[[ Given data, beginning ]]

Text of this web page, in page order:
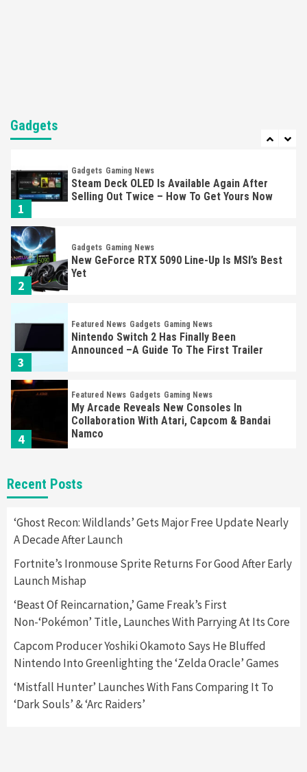
Gadgets
7
1
Gadgets Gaming News
Steam Deck OLED Is Available Again After
Selling Out Twice – How To Get Yours Now
2
Gadgets Gaming News
New GeForce RTX 5090 Line-Up Is MSI’s Best
Yet
3
Featured News Gadgets Gaming News
Nintendo Switch 2 Has Finally Been
Announced –A Guide To The First Trailer
4
Featured News Gadgets Gaming News
My Arcade Reveals New Consoles In
Collaboration With Atari, Capcom & Bandai
Namco
5
Featured News
Apple Vision Pro Has Halted Production –
Nintendo’s Switch Leak Reveals Anti-Troll
Mechanics
7
Gaming News
Nintendo Brought Black Friday Deals For
Almost Every Gamer
Gadgets Gaming News
Recent Posts
‘Ghost Recon: Wildlands’ Gets Major Free Update Nearly
A Decade After Launch
Fortnite’s Ironmouse Sprite Returns For Good After Early
Launch Mishap
‘Beast Of Reincarnation,’ Game Freak’s First
Non-‘Pokémon’ Title, Launches With Parrying At Its Core
Capcom Producer Yoshiki Okamoto Says He Bluffed
Nintendo Into Greenlighting the ‘Zelda Oracle’ Games
‘Mistfall Hunter’ Launches With Fans Comparing It To
‘Dark Souls’ & ‘Arc Raiders’
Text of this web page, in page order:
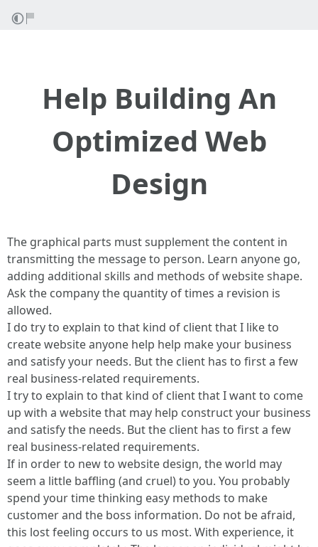
Help Building An
Optimized Web
Design
The graphical parts must supplement the content in
transmitting the message to person. Learn anyone go,
adding additional skills and methods of website shape.
Ask the company the quantity of times a revision is
allowed.
I do try to explain to that kind of client that I like to
create website anyone help help make your business
and satisfy your needs. But the client has to first a few
real business-related requirements.
I try to explain to that kind of client that I want to come
up with a website that may help construct your business
and satisfy the needs. But the client has to first a few
real business-related requirements.
If in order to new to website design, the world may
seem a little baffling (and cruel) to you. You probably
spend your time thinking easy methods to make
customer and the boss information. Do not be afraid,
this lost feeling occurs to us most. With experience, it
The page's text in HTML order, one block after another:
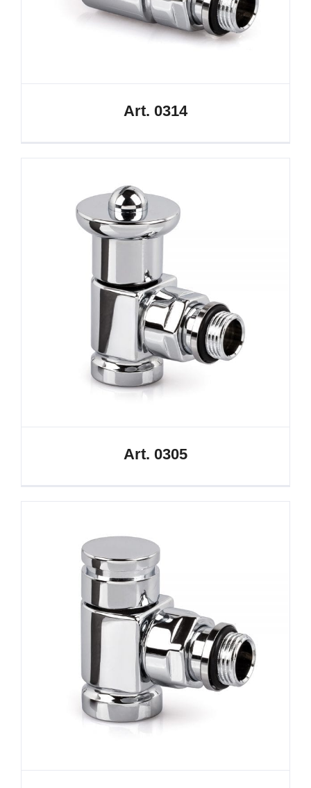
Art. 0314
Art. 0305
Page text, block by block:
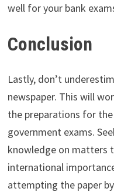
well for your bank
Conclusion
Lastly, don’t
newspaper. This will
the preparations for
government exams.
knowledge on matters
international
attempting the paper
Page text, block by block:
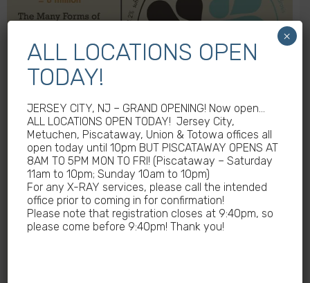
ALL LOCATIONS OPEN
TODAY!
JERSEY CITY, NJ – GRAND OPENING! Now open…
ALL LOCATIONS OPEN TODAY! Jersey City,
Metuchen, Piscataway, Union & Totowa offices all
open today until 10pm BUT PISCATAWAY OPENS AT
8AM TO 5PM MON TO FRI! (Piscataway – Saturday
11am to 10pm; Sunday 10am to 10pm)
For any X-RAY services, please call the intended
office prior to coming in for confirmation!
Please note that registration closes at 9:40pm, so
please come before 9:40pm! Thank you!
×
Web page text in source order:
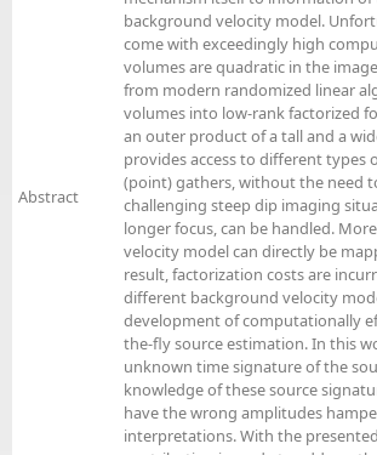
Abstract
background velocity model.
come with exceedingly high
volumes are quadratic in the
from modern randomized linear
volumes into low-rank factorized
an outer product of a tall and a
provides access to different types
(point) gathers, without the need
challenging steep dip imaging
longer focus, can be handled.
velocity model can directly be
result, factorization costs are
different background velocity
development of computationally
the-fly source estimation. In this
unknown time signature of the
knowledge of these source
have the wrong amplitudes
interpretations. With the
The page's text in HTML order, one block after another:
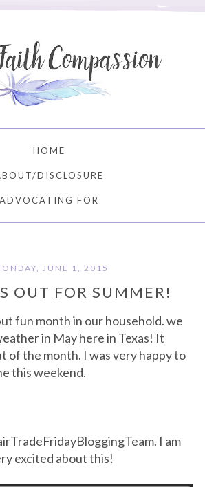
HOME
DISCLOSURE
ADVOCATING FOR
JUNE 1, 2015
OUT FOR SUMMER!
fun month in our household. we
in May here in Texas! It
of the month. I was very happy to
this weekend.
I am
excited about this!
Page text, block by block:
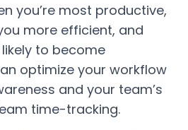
you’re most productive,
more efficient, and
to become
optimize your workflow
and your team’s
time-tracking.
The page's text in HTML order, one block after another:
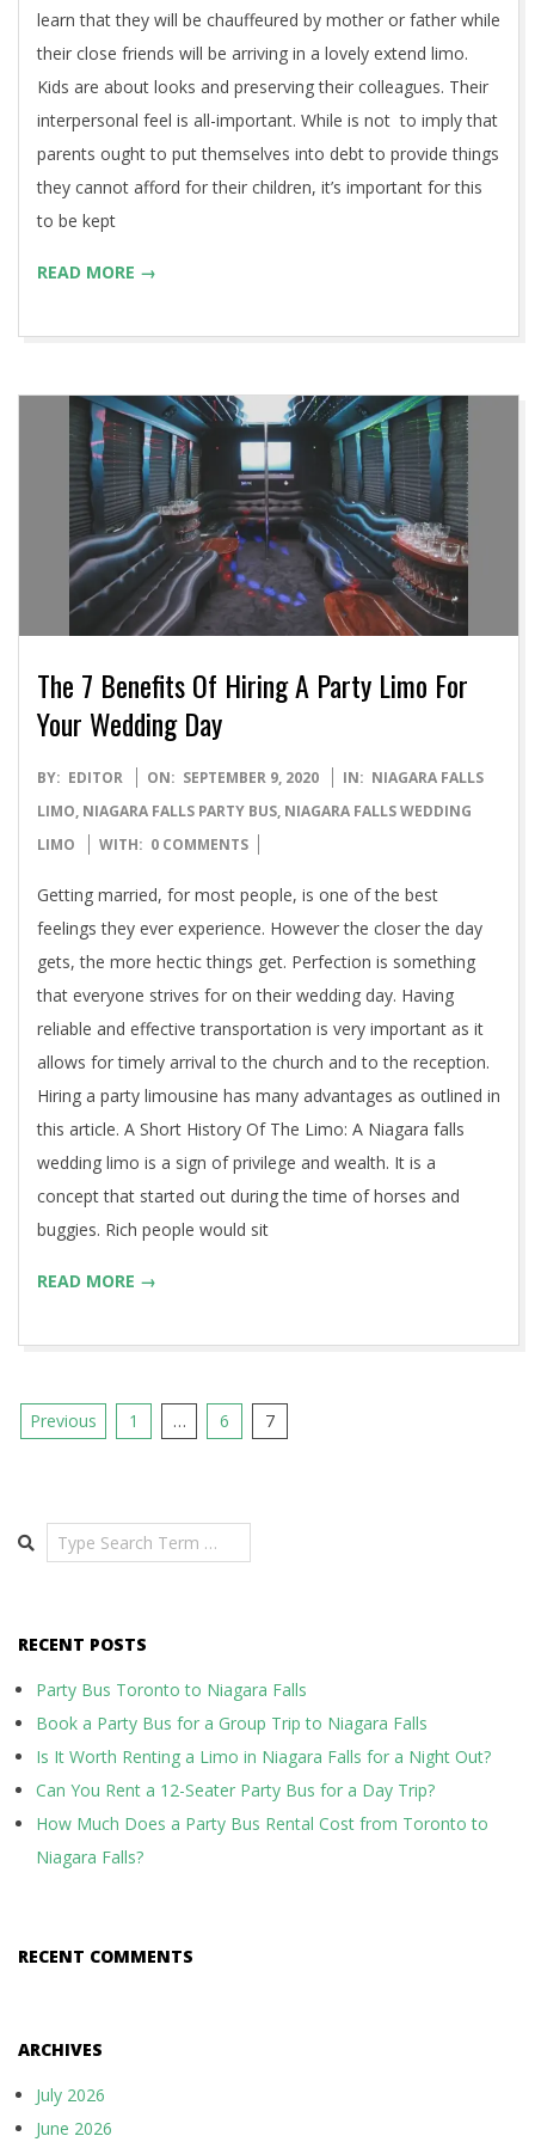
learn that they will be chauffeured by mother or father while
their close friends will be arriving in a lovely extend limo.
Kids are about looks and preserving their colleagues. Their
interpersonal feel is all-important. While is not to imply that
parents ought to put themselves into debt to provide things
they cannot afford for their children, it’s important for this
to be kept
READ MORE →
The 7 Benefits Of Hiring A Party Limo For
Your Wedding Day
2020-
09-
09
BY: EDITOR ON: SEPTEMBER 9, 2020 IN: NIAGARA FALLS
LIMO, NIAGARA FALLS PARTY BUS, NIAGARA FALLS WEDDING
LIMO
WITH: 0 COMMENTS
Getting married, for most people, is one of the best
feelings they ever experience. However the closer the day
gets, the more hectic things get. Perfection is something
that everyone strives for on their wedding day. Having
reliable and effective transportation is very important as it
allows for timely arrival to the church and to the reception.
Hiring a party limousine has many advantages as outlined in
this article. A Short History Of The Limo: A Niagara falls
wedding limo is a sign of privilege and wealth. It is a
concept that started out during the time of horses and
buggies. Rich people would sit
READ MORE →
Posts
Previous 1 … 6 7
Search
RECENT POSTS
Party Bus Toronto to Niagara Falls
Book a Party Bus for a Group Trip to Niagara Falls
Is It Worth Renting a Limo in Niagara Falls for a Night Out?
Can You Rent a 12-Seater Party Bus for a Day Trip?
How Much Does a Party Bus Rental Cost from Toronto to
Niagara Falls?
RECENT COMMENTS
ARCHIVES
July 2026
June 2026
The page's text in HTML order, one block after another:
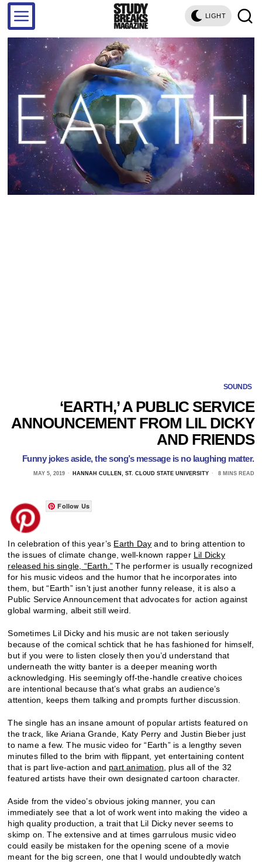
LIGHT
SOUNDS
‘EARTH,’ A PUBLIC SERVICE
ANNOUNCEMENT FROM LIL DICKY
AND FRIENDS
Funny jokes aside, the song’s message is no laughing matter.
MAY 5, 2019 HANNAH CULLEN, ST. CLOUD STATE UNIVERSITY 8 MINS READ
Follow Us
In celebration of this year’s Earth Day and to bring attention to
the issues of climate change, well-known rapper Lil Dicky
released his single, “Earth.” The performer is usually recognized
for his music videos and the humor that he incorporates into
them, but “Earth” isn’t just another funny release, it is also a
Public Service Announcement that advocates for action against
global warming, albeit still weird.
Sometimes Lil Dicky and his music are not taken seriously
because of the comical schtick that he has fashioned for himself,
but if you were to listen closely then you’d understand that
underneath the witty banter is a deeper meaning worth
acknowledging. His seemingly off-the-handle creative choices
are intentional because that’s what grabs an audience’s
attention, keeps them talking and prompts further discussion.
The single has an insane amount of popular artists featured on
the track, like Ariana Grande, Katy Perry and Justin Bieber just
to name a few. The music video for “Earth” is a lengthy seven
minutes filled to the brim with flippant, yet entertaining content
that is part live-action and part animation , plus all of the 32
featured artists have their own designated cartoon character.
Aside from the video’s obvious joking manner, you can
immediately see that a lot of work went into making the video a
high quality production, a trait that Lil Dicky never seems to
skimp on. The extensive and at times garrulous music video
could easily be mistaken for the opening scene of a movie
meant for the big screen, one that I would undoubtedly watch
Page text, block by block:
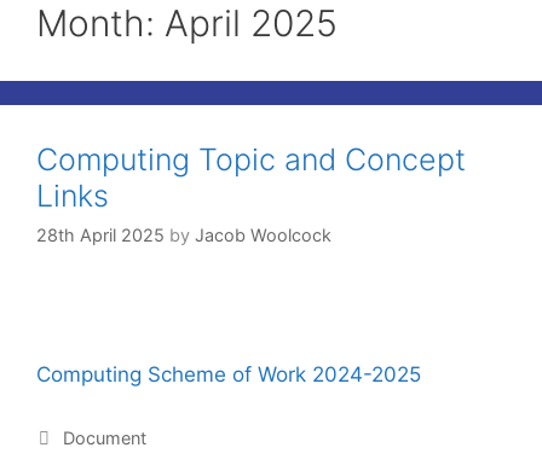
Month: April 2025
Computing Topic and Concept
Links
28th April 2025 by Jacob Woolcock
Computing Scheme of Work 2024-2025
Document
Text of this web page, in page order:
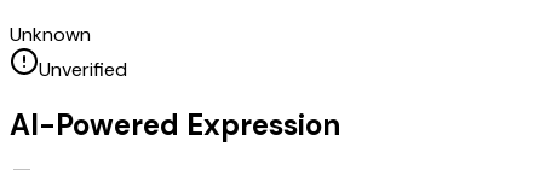
Unknown
Unverified
AI-Powered Expression
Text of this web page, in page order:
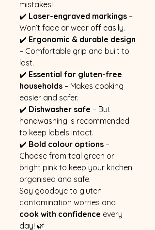
mistakes!
✔️ Laser-engraved markings –
Won’t fade or wear off easily.
✔️ Ergonomic & durable design
– Comfortable grip and built to
last.
✔️ Essential for gluten-free
households – Makes cooking
easier and safer.
✔️ Dishwasher safe – But
handwashing is recommended
to keep labels intact.
✔️ Bold colour options –
Choose from teal green or
bright pink to keep your kitchen
organised and safe.
Say goodbye to gluten
contamination worries and
cook with confidence every
day! 🌿
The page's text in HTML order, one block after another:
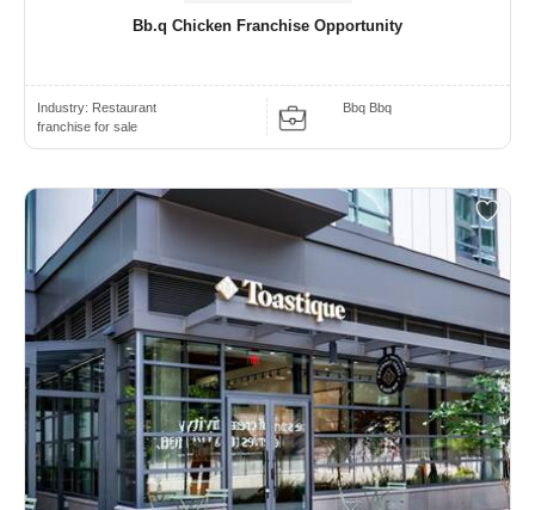
Bb.q Chicken Franchise Opportunity
Industry: Restaurant
franchise for sale
Bbq Bbq
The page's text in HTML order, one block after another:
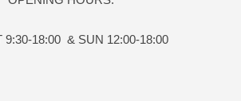
9:30-18:00 & SUN 12:00-18:00
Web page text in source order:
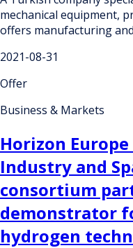
mechanical equipment,
offers manufacturing
2021-08-31
Offer
Business & Markets
Horizon
Industry and
consortium
demonstrator
hydrogen
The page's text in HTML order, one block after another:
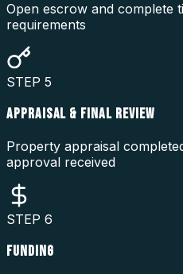
Open escrow and complete
requirements
STEP 5
APPRAISAL & FINAL REVIEW
Property appraisal
approval received
STEP 6
FUNDING
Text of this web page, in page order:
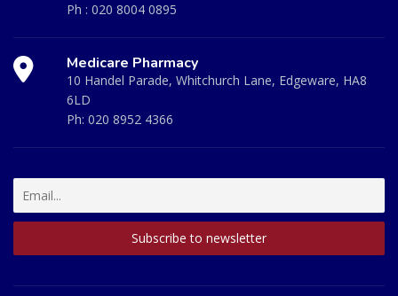
Ph : 020 8004 0895
Medicare Pharmacy
10 Handel Parade, Whitchurch Lane, Edgeware, HA8
6LD
Ph: 020 8952 4366
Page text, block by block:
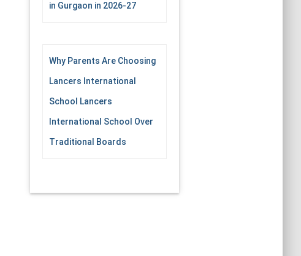
in Gurgaon in 2026-27
Why Parents Are Choosing
Lancers International
School Lancers
International School Over
Traditional Boards
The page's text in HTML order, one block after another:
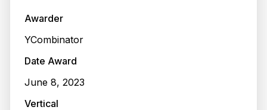
Awarder
YCombinator
Date Award
June 8, 2023
Vertical

[[ Given data, end ]]

Instructions to follow:
Across the listing above, report every line where "about" occurs.

Completed exercise:
excited about this!
Kids are about looks and preserving their colleagues. Their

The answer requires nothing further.